X = data2.drop('not.fully.paid', axis = 1)
y = data2['not.fully.paid']

In [55]:
# Split the data into training and test sets.
X_train, X_test, y_train, y_test = train_test_split(X, y, test_size=.15, random_state=417)

In [56]:
#Normalize the data.
from sklearn.preprocessing import MinMaxScaler
mms = MinMaxScaler()
X_train_scaled = mms.fit_transform(X_train)
# train_df = pd.DataFrame(X_train_scaled, columns = X.columns)
X_test_scaled = mms.fit_transform(X_test)
# test_df = pd.DataFrame(X_test_scaled, columns = X.columns)

In [57]:
# Instantiate a model, fit and predict. print the accuracy, the precision, and the recall.
model = LogisticRegression()
model.fit(X_train_scaled, y_train)

y_pred = model.predict(X_test_scaled)

accuracy = accuracy_score(y_test, y_pred)
precision = precision_score(y_test, y_pred)
recall = recall_score(y_test, y_pred)

print("Accuracy:", accuracy)
print("Precision:",precision,"Recall:", recall)

Accuracy: 0.7169811320754716
Precision: 0.8818897637795275 Recall: 0.4534412955465587


In [58]:
# Instantiate a model with class_weight parameter = 'balanced', fit and predict. print the accuracy, the precision, and the recall.
balanced_model = LogisticRegression(class_weight='balanced')
balanced_model.fit(X_train_scaled, y_train)

y_pred_b = balanced_model.predict(X_test_scaled)

accuracy_b = accuracy_score(y_test, y_pred_b)
precision_b = precision_score(y_test, y_pred_b)
recall_b = recall_score(y_test, y_pred_b)

print("Accuracy:", accuracy_b)
print("Precision:",precision_b,"Recall:", recall_b)



Accuracy: 0.7094339622641509
Precision: 0.7961783439490446 Recall: 0.5060728744939271


Balancing the data decreased the accuracy, precision and recall.

In [59]:
# Perform PCA. Instantiate a model, fit and predict. print the accuracy, the precision, and the recall.
from sklearn.decomposition import PCA
pca = PCA(n_components=2)
pca_train= pca.fit_transform(X_train_scaled)
pca_test = pca.transform(X_test_scaled)

model_pca = LogisticRegression()

model_pca.fit(pca_train, y_train)

y_pred_pca = model_pca.predict(pca_test)

accuracy_pca = accuracy_score(y_test, y_pred_pca)
precision_pca = precision_score(y_test, y_pred_pca)
recall_pca = recall_score(y_test, y_pred_pca)
print("Accuracy:", accuracy_pca)
print(precision_pca, recall_pca)

Accuracy: 0.5339622641509434
0.0 0.0


  _warn_prf(average, modifier, msg_start, len(result))

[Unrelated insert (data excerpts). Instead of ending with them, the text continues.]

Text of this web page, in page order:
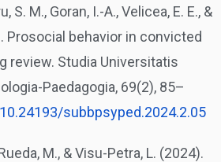
S. M., Goran, I.-A., Velicea, E. E., &
Prosocial behavior in convicted
review. Studia Universitatis
Paedagogia, 69(2), 85–
subbpsyped.2024.2.05
M., & Visu-Petra, L. (2024).
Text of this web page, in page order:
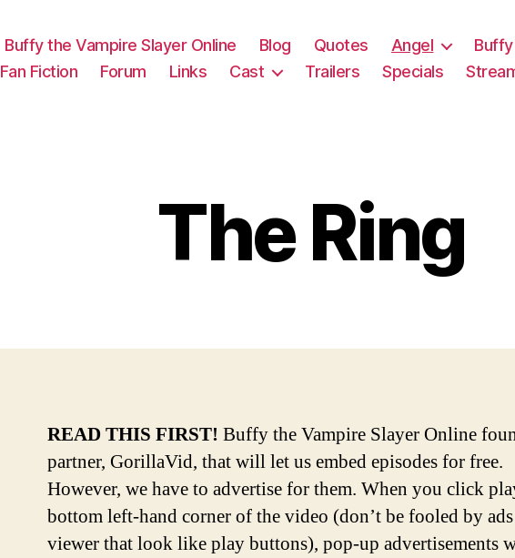
Buffy the Vampire Slayer Online Blog Quotes Angel Buffy
Fan Fiction
Forum Links Cast Trailers Specials
The Ring
READ THIS FIRST! Buffy the Vampire Slayer Online
partner, GorillaVid, that will let us embed episodes for free.
However, we have to advertise for them. When you click
bottom left-hand corner of the video (don’t be fooled by
viewer that look like play buttons), pop-up advertisements
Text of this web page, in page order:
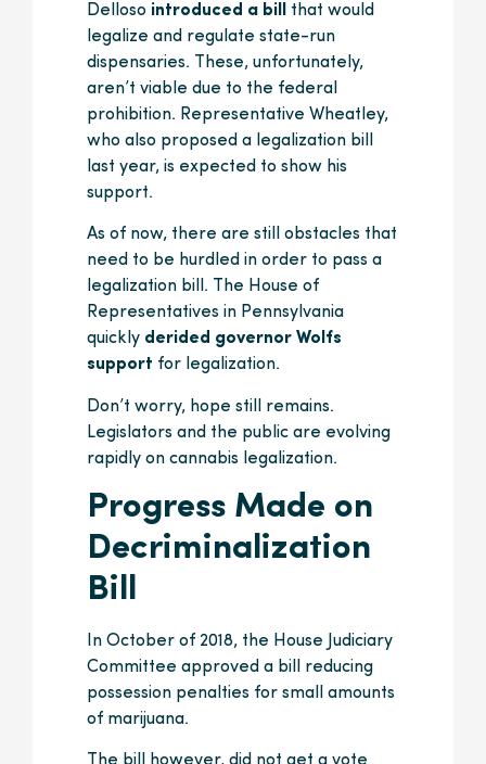
Delloso introduced a bill
that would
legalize and regulate state-run
dispensaries. These, unfortunately,
aren’t viable due to the federal
prohibition. Representative Wheatley,
who also proposed a legalization bill
last year, is expected to show his
support.
As of now, there are still obstacles that
need to be hurdled in order to pass a
legalization bill. The House of
Representatives in Pennsylvania
quickly derided governor Wolfs
support for legalization.
Don’t worry, hope still remains.
Legislators and the public are evolving
rapidly on cannabis legalization.
Progress Made on
Decriminalization
Bill
In October of 2018, the House Judiciary
Committee approved a bill reducing
possession penalties for small amounts
of marijuana.

The pca dencreased the accuracy, and the precision and recall are incorrect.

In [60]:
# Perform sequential feature selection. Instantiate a model, fit and predict. Print the accuracy, the precision, and the recall.
sfs = SequentialFeatureSelector(model, n_features_to_select=5)
X_selected = sfs.fit_transform(X, y)
X_train_sfs, X_test_sfs, y_train_sfs, y_test_sfs = train_test_split(X_selected, y, test_size=.15, random_state=417)
X_train_scaled_sfs = mms.fit_transform(X_train_sfs)
X_test_scaled_sfs = mms.fit_transform(X_test_sfs)

model_sfs = LogisticRegression(max_iter=1000)
model_sfs.fit(X_train_scaled_sfs, y_train_sfs)

y_pred_sfs = model_sfs.predict(X_test_scaled_sfs)

accuracy_sfs = accuracy_score(y_test_sfs, y_pred_sfs)
precision_sfs = precision_score(y_test_sfs, y_pred_sfs)
recall_sfs = recall_score(y_test_sfs, y_pred_sfs)
print("Accuracy:", accuracy_sfs)
print(precision_sfs, recall_sfs)

STOP: TOTAL NO. of ITERATIONS REACHED LIMIT.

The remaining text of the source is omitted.